Now they've slashed and slugged their way past three straight NFC opponents and stand one win from their first NFL championship since 1947, when the team played in Chicago and owner Bill Bidwill was a ball boy for the club. To earn their first Lombardi Trophy, though, they'll have to beat one of the league's most physical teams—and one they've tried to model themselves after.
"When [ Cardinals president] Michael Bidwill and I set out to find a coach [in 2007], we wanted to mirror that Steeler-type football," say general manager Rod Graves. What better place to look than in Pittsburgh? They hired Whisenhunt, the Steelers' offensive coordinator. He brought with him Pittsburgh offensive line coach Russ Grimm, and to run the offense he hired Haley, who's also steeped in Steelers tradition: His father, Dick, played defensive back for Pittsburgh in the '60s and was the Steelers' player personnel director from 1971 to '90; Todd was a ball boy for the Super Bowl teams of the '70s. "He's demanded toughness," Graves says of Whisenhunt. "There has been accountability, and our players have responded to that leadership."
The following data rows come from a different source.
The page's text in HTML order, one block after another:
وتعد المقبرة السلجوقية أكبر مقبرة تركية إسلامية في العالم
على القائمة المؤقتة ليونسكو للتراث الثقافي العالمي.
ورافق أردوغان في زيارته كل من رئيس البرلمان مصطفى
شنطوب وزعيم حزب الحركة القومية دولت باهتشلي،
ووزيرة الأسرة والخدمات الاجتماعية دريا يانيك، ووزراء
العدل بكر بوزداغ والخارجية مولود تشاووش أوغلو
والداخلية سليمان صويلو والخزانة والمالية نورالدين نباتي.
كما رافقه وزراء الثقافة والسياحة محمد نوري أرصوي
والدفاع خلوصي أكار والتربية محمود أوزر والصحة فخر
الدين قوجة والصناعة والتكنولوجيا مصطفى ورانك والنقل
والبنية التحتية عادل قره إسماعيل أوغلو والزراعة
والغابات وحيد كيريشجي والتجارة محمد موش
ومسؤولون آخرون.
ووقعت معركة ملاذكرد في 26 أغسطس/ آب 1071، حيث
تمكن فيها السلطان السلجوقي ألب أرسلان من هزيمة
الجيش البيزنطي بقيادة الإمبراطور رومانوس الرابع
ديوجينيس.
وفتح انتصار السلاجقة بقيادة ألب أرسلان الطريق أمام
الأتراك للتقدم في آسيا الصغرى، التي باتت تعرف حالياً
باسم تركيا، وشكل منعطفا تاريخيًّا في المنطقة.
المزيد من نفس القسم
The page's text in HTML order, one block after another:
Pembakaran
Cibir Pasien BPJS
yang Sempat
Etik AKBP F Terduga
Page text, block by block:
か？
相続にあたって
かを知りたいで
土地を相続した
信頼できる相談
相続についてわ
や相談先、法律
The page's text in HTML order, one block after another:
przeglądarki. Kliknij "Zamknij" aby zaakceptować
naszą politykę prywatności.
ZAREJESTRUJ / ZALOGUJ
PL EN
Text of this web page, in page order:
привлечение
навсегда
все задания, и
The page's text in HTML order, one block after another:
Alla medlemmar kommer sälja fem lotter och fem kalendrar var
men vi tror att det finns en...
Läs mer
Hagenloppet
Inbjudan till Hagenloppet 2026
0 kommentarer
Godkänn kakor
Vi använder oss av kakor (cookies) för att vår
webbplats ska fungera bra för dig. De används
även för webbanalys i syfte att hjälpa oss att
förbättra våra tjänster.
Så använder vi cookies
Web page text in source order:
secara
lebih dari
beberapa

That the Cards could respond with such force against a defensive power like the Eagles speaks to their resolve and ingenuity. One play in particular stands out. Haley knew Philly's run-stopping defensive backs would be eager to attack the line of scrimmage, so he spent the previous week preparing a play called Philly Special, a flea-flicker he'd used in Dallas. Third-string QB Brian St. Pierre was given the task of studying film to determine the best moment to unveil the trick play against the Eagles' No. 3--ranked defense. With the Cards at their own 38, leading 7--3 and beginning their opening drive of the second quarter, St. Pierre turned to Haley on the sideline. "Philly Special," St. Pierre said.
"That was all I needed," Haley said.
Warner took the snap and pitched the ball to running back J.J. Arrington, who started to run wide right. As defenders closed in, Arrington tossed the ball back to Warner on the left as wideout Larry Fitzgerald sped past safety Quintin Demps. Warner launched the pass just before Brodrick Bunkley laid into him. Near the 10-yard line, Demps spun and fell as Fitzgerald corralled the ball for a 62-yard TD and a 14--3 lead. "That was a play we had seen on tape get past Philadelphia in past years, and we thought we could hit them with it," said Fitzgerald, who finished with nine catches for 152 yards and three touchdowns. "We know their safeties like to hit hard on the run, coming up and supporting. I was able to get behind the safety, and Kurt threw the ball up and allowed me to go up there and find it."
That formula has worked well all month: Fitzgerald's 419 receiving yards in the playoffs are the most by anyone in a single postseason—and he still has a game to go. Haley's had a big hand in the fifth-year wideout's ascendance, constantly pushing Fitzgerald not to coast on his abundant ability. This season he's been taken out of his comfort zone near the sidelines. "I've said [to him], Don't be a one-trick pony," says Haley. "It's obvious that if you throw him the ball outside the numbers, he's going to make the play. This year we've moved him around much more, put him in the slot and in formations new to Larry. It's a different ball game because you've got coverages coming from two directions. He's gotten better every week. When he tells me, 'I want to thank you, Coach, for keeping your foot on my throat the last two years,' that means something."